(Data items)
____________
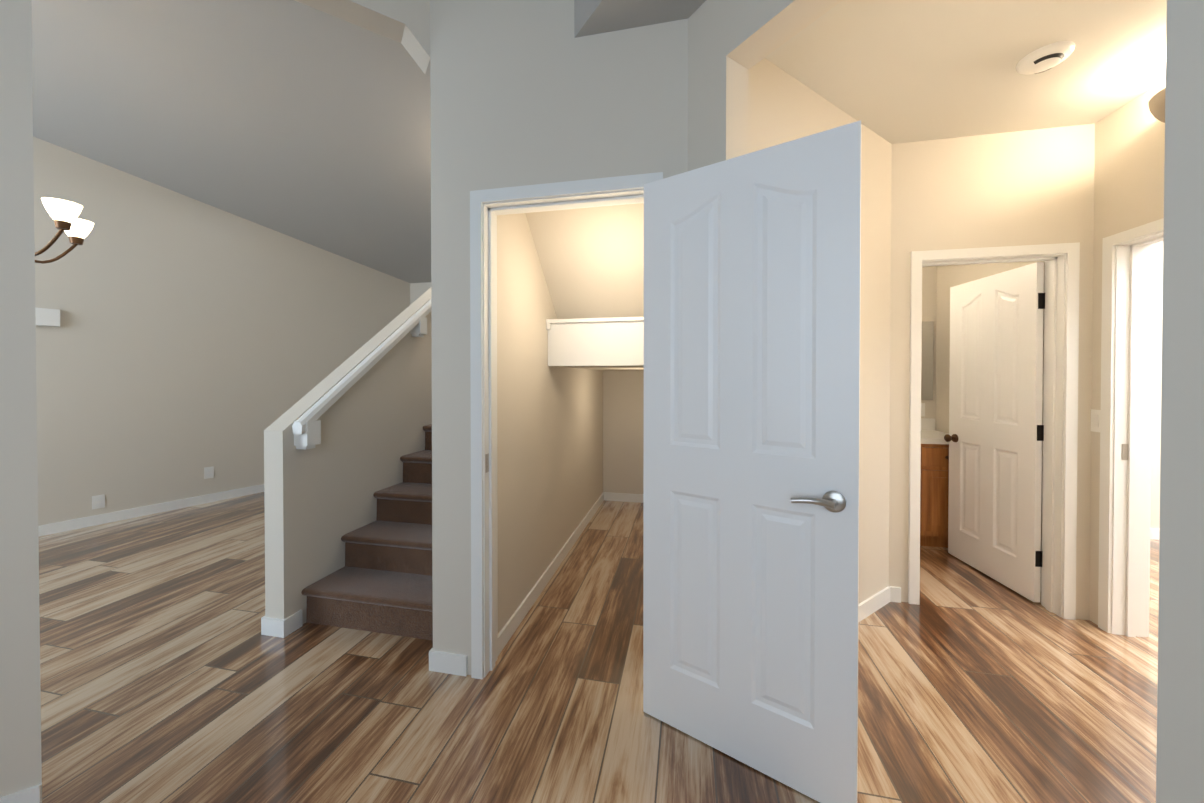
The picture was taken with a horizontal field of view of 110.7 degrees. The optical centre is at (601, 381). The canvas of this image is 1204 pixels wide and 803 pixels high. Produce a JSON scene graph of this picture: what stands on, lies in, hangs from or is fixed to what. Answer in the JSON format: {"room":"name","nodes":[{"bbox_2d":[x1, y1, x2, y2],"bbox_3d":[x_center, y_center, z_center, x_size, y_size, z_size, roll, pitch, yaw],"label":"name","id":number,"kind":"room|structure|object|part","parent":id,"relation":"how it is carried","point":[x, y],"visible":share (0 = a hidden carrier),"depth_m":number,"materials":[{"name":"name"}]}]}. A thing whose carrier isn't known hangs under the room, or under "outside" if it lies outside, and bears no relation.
{"room":"home hallway","nodes":[
{"label":"home hallway","id":0,"kind":"room"},
{"bbox_2d":[0,0,429,797],"bbox_3d":[-1.788,-0.862,1.221,2.400,4.300,0.120,0,1,-33],"label":"wall","id":1,"kind":"structure","parent":0,"point":[404,24],"depth_m":1.22,"materials":[{"name":"beige paint"}]},
{"bbox_2d":[33,136,409,525],"bbox_3d":[-4.831,-0.930,3.088,0.120,4.400,8.200,0,1,30],"label":"wall","id":2,"kind":"structure","parent":0,"point":[183,345],"depth_m":4.04,"materials":[{"name":"beige paint"}]},
{"bbox_2d":[35,308,59,326],"bbox_3d":[-4.572,-0.523,3.381,0.040,0.140,0.200,0,1,30],"label":"door chime","id":3,"kind":"object","parent":2,"relation":"attached to","point":[46,317],"visible":0.64,"depth_m":3.40,"materials":[{"name":"white plastic"}]},
{"bbox_2d":[92,494,104,509],"bbox_3d":[-4.436,1.064,3.665,0.008,0.116,0.072,0,1,30],"label":"outlet","id":4,"kind":"object","parent":2,"relation":"attached to","point":[98,501],"visible":1,"depth_m":3.66,"materials":[{"name":"white plastic"}]},
{"bbox_2d":[204,466,213,478],"bbox_3d":[-4.067,0.948,4.306,0.008,0.116,0.072,0,1,30],"label":"outlet","id":5,"kind":"object","parent":2,"relation":"attached to","point":[208,472],"visible":1,"depth_m":4.30,"materials":[{"name":"white plastic"}]},
{"bbox_2d":[31,0,430,282],"bbox_3d":[-1.851,-2.086,2.366,9.600,1.339,7.600,0,1,12],"label":"ceiling","id":6,"kind":"structure","parent":0,"point":[301,122],"depth_m":3.04,"materials":[{"name":"grey paint"}]},
{"bbox_2d":[35,197,93,263],"bbox_3d":[-2.971,-1.367,2.057,0.660,1.515,0.638,0,1,12],"label":"chandelier","id":7,"kind":"object","parent":6,"relation":"hanging from","point":[64,214],"visible":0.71,"depth_m":2.08,"materials":[{"name":"white glass"}]},
{"bbox_3d":[-2.971,-0.840,2.062,0.660,0.100,0.638,0,1,12],"label":"lamp shade","id":8,"kind":"part","parent":7,"relation":"part of","materials":[{"name":"white glass"}]},
{"bbox_2d":[264,288,431,623],"bbox_3d":[-1.301,-0.505,3.772,0.115,3.537,3.455,0,1,12],"label":"wall","id":9,"kind":"structure","parent":0,"point":[320,500],"depth_m":2.42,"materials":[{"name":"beige paint"}]},
{"bbox_2d":[292,299,430,449],"bbox_3d":[-1.213,-0.934,3.706,0.082,2.540,3.300,0,1,12],"label":"handrail","id":10,"kind":"object","parent":9,"relation":"attached to","point":[306,427],"visible":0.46,"depth_m":2.38,"materials":[{"name":"white wood"}]},
{"bbox_2d":[410,282,430,304],"bbox_3d":[-0.882,-0.959,5.956,4.850,4.400,0.120,0,1,12],"label":"wall","id":11,"kind":"structure","parent":0,"point":[417,290],"depth_m":6.28,"materials":[{"name":"beige paint"}]},
{"bbox_2d":[0,484,1159,802],"bbox_3d":[-0.606,1.236,2.216,11.088,0.085,7.792,0,1,12],"label":"baseboard","id":12,"kind":"structure","parent":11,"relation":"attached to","point":[448,662],"depth_m":2.40,"materials":[{"name":"white wood"}]},
{"bbox_2d":[430,0,602,674],"bbox_3d":[-0.238,-0.887,3.743,0.234,4.300,3.955,0,1,12],"label":"wall","id":13,"kind":"structure","parent":0,"point":[549,455],"depth_m":1.95,"materials":[{"name":"beige paint"}]},
{"bbox_2d":[479,0,687,189],"bbox_3d":[-0.032,-0.377,1.747,0.980,3.320,0.120,0,1,12],"label":"wall","id":14,"kind":"structure","parent":0,"point":[559,102],"depth_m":1.70,"materials":[{"name":"beige paint"}]},
{"bbox_2d":[470,172,662,678],"bbox_3d":[-0.149,0.235,1.778,0.818,2.095,0.148,0,1,12],"label":"trim","id":15,"kind":"structure","parent":14,"relation":"attached to","point":[487,206],"depth_m":1.79,"materials":[{"name":"white wood"}]},
{"bbox_2d":[485,453,488,472],"bbox_3d":[-0.501,0.357,1.813,0.002,0.080,0.028,0,1,12],"label":"strike plate","id":16,"kind":"object","parent":15,"relation":"attached to","point":[486,463],"depth_m":1.81,"materials":[{"name":"grey metal"}]},
{"bbox_2d":[643,120,861,802],"bbox_3d":[0.456,0.265,1.418,0.715,2.030,0.155,0,1,34],"label":"closet door","id":17,"kind":"structure","parent":14,"relation":"in","point":[752,275],"depth_m":1.36,"materials":[{"name":"white painted wood"}]},
{"bbox_3d":[0.667,0.357,1.275,0.143,0.062,0.155,0,1,34],"label":"lever","id":18,"kind":"part","parent":17,"relation":"part of","materials":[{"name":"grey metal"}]},
{"bbox_2d":[525,203,643,369],"bbox_3d":[0.236,-0.790,3.038,0.980,1.380,2.525,0,1,12],"label":"ceiling slope","id":19,"kind":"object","parent":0,"point":[591,259],"visible":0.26,"depth_m":2.45,"materials":[{"name":"beige paint"}]},
{"bbox_2d":[38,492,1158,802],"bbox_3d":[-0.773,1.309,2.177,12.200,0.060,8.000,0,1,12],"label":"floor","id":20,"kind":"structure","parent":0,"point":[170,672],"depth_m":1.69,"materials":[{"name":"brown wood"}]},
{"bbox_2d":[301,424,432,640],"bbox_3d":[-0.764,0.057,3.937,0.865,2.408,3.798,0,1,12],"label":"staircase","id":21,"kind":"structure","parent":20,"relation":"on","point":[381,581],"depth_m":2.34,"materials":[{"name":"carpet"}]},
{"bbox_2d":[920,442,948,547],"bbox_3d":[1.902,0.866,3.512,1.840,0.800,0.584,0,1,12],"label":"bathroom vanity","id":22,"kind":"object","parent":20,"relation":"on","point":[934,490],"depth_m":3.12,"materials":[{"name":"brown wood"}]},
{"bbox_2d":[921,430,945,441],"bbox_3d":[1.911,0.446,3.511,1.856,0.040,0.575,0,1,12],"label":"countertop","id":23,"kind":"structure","parent":22,"relation":"on","point":[926,435],"depth_m":3.22,"materials":[{"name":"white stone"}]},
{"bbox_2d":[603,370,643,493],"bbox_3d":[0.503,-0.103,4.340,0.980,2.720,0.120,0,1,12],"label":"wall","id":24,"kind":"structure","parent":0,"point":[623,429],"depth_m":4.34,"materials":[{"name":"beige paint"}]},
{"bbox_2d":[574,0,705,37],"bbox_3d":[0.776,-1.701,0.646,0.318,0.630,2.723,0,1,-34],"label":"ceiling soffit","id":25,"kind":"structure","parent":0,"point":[592,17],"depth_m":1.59,"materials":[{"name":"grey paint"}]},
{"bbox_2d":[748,58,891,603],"bbox_3d":[1.084,-0.080,2.094,1.315,2.720,0.120,0,1,-33],"label":"wall","id":26,"kind":"structure","parent":0,"point":[783,106],"depth_m":2.26,"materials":[{"name":"beige paint"}]},
{"bbox_2d":[688,0,1203,802],"bbox_3d":[1.041,-0.366,0.641,0.120,3.320,2.400,0,1,-33],"label":"wall","id":27,"kind":"structure","parent":0,"point":[730,42],"depth_m":0.69,"materials":[{"name":"beige paint"}]},
{"bbox_2d":[765,0,1166,143],"bbox_3d":[2.683,-1.393,1.340,4.542,0.080,4.810,0,1,12],"label":"ceiling","id":28,"kind":"structure","parent":0,"point":[896,71],"depth_m":1.77,"materials":[{"name":"grey paint"}]},
{"bbox_2d":[1016,41,1074,74],"bbox_3d":[1.853,-1.337,1.742,0.170,0.040,0.170,0,1,12],"label":"smoke detector","id":29,"kind":"object","parent":28,"relation":"attached to","point":[1045,58],"visible":0.98,"depth_m":1.71,"materials":[{"name":"white plastic"}]},
{"bbox_2d":[889,124,1094,619],"bbox_3d":[1.761,-0.084,2.447,2.030,2.720,0.120,0,1,12],"label":"wall","id":30,"kind":"structure","parent":0,"point":[1027,187],"depth_m":2.30,"materials":[{"name":"beige paint"}]},
{"bbox_2d":[908,242,1079,619],"bbox_3d":[2.163,0.270,2.368,0.788,2.014,0.148,0,1,12],"label":"door frame","id":31,"kind":"structure","parent":30,"relation":"attached to","point":[1060,418],"depth_m":2.29,"materials":[{"name":"white wood"}]},
{"bbox_2d":[944,262,1044,601],"bbox_3d":[2.520,0.292,2.698,0.167,1.940,0.682,0,1,6],"label":"bathroom door","id":32,"kind":"structure","parent":30,"relation":"in","point":[994,437],"depth_m":2.62,"materials":[{"name":"white wood"}]},
{"bbox_3d":[2.547,0.409,2.977,0.167,0.060,0.060,0,1,6],"label":"knob","id":33,"kind":"part","parent":32,"relation":"part of","materials":[{"name":"brown metal"}]},
{"bbox_2d":[921,241,1162,528],"bbox_3d":[3.159,-0.096,3.629,4.290,2.720,0.160,0,1,12],"label":"wall","id":34,"kind":"structure","parent":0,"point":[1156,384],"depth_m":3.33,"materials":[{"name":"beige paint"}]},
{"bbox_2d":[921,403,924,415],"bbox_3d":[2.775,0.249,3.626,0.072,0.116,0.008,0,1,12],"label":"outlet","id":35,"kind":"object","parent":34,"relation":"attached to","point":[922,409],"visible":0.36,"depth_m":3.62,"materials":[{"name":"white plastic"}]},
{"bbox_2d":[921,321,933,399],"bbox_3d":[2.020,-0.177,3.772,1.720,0.680,0.014,0,1,12],"label":"bathroom mirror","id":36,"kind":"object","parent":34,"relation":"attached to","point":[927,363],"visible":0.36,"depth_m":3.60,"materials":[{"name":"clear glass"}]},
{"bbox_2d":[921,418,934,429],"bbox_3d":[1.967,0.373,3.782,1.856,0.100,0.020,0,1,12],"label":"backsplash","id":37,"kind":"structure","parent":34,"relation":"attached to","point":[926,423],"depth_m":3.60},
{"bbox_2d":[936,80,1165,624],"bbox_3d":[2.502,-0.073,1.360,0.140,2.720,4.550,0,1,12],"label":"wall","id":38,"kind":"structure","parent":0,"point":[1129,165],"depth_m":2.16,"materials":[{"name":"beige paint"}]},
{"bbox_2d":[1091,409,1100,431],"bbox_3d":[2.595,0.209,2.184,0.008,0.116,0.058,0,1,12],"label":"light switch","id":39,"kind":"object","parent":38,"relation":"attached to","point":[1095,420],"visible":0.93,"depth_m":2.18,"materials":[{"name":"white plastic"}]},
{"bbox_2d":[1098,218,1163,636],"bbox_3d":[2.577,0.276,1.726,0.168,2.014,0.838,0,1,12],"label":"door frame","id":40,"kind":"structure","parent":38,"relation":"attached to","point":[1126,418],"depth_m":2.08,"materials":[{"name":"white wood"}]},
{"bbox_2d":[1122,444,1127,459],"bbox_3d":[2.625,0.355,2.085,0.030,0.080,0.003,0,1,12],"label":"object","id":41,"kind":"structure","parent":40,"relation":"attached to","point":[1124,451],"depth_m":2.08,"materials":[{"name":"grey metal"}]},
{"bbox_2d":[1148,88,1164,122],"bbox_3d":[2.418,-1.147,1.709,0.170,0.150,0.340,0,1,12],"label":"sconce","id":42,"kind":"object","parent":38,"relation":"attached to","point":[1156,103],"visible":0.27,"depth_m":1.77,"materials":[{"name":"beige glass"}]},
{"bbox_3d":[0.766,-0.089,2.917,0.110,2.720,2.802,0,1,12],"label":"wall","id":43,"kind":"structure","parent":0,"visible":0},
{"bbox_2d":[546,317,643,365],"bbox_3d":[0.157,-0.242,2.664,0.976,0.292,0.300,0,1,12],"label":"closet shelf","id":44,"kind":"object","parent":43,"relation":"attached to","point":[615,341],"visible":0.56,"depth_m":2.58,"materials":[{"name":"white wood"}]}
]}
____________
Filter these records, keeping every line where the word "hallway" occurs.

{"room":"home hallway","nodes":[
{"label":"home hallway","id":0,"kind":"room"},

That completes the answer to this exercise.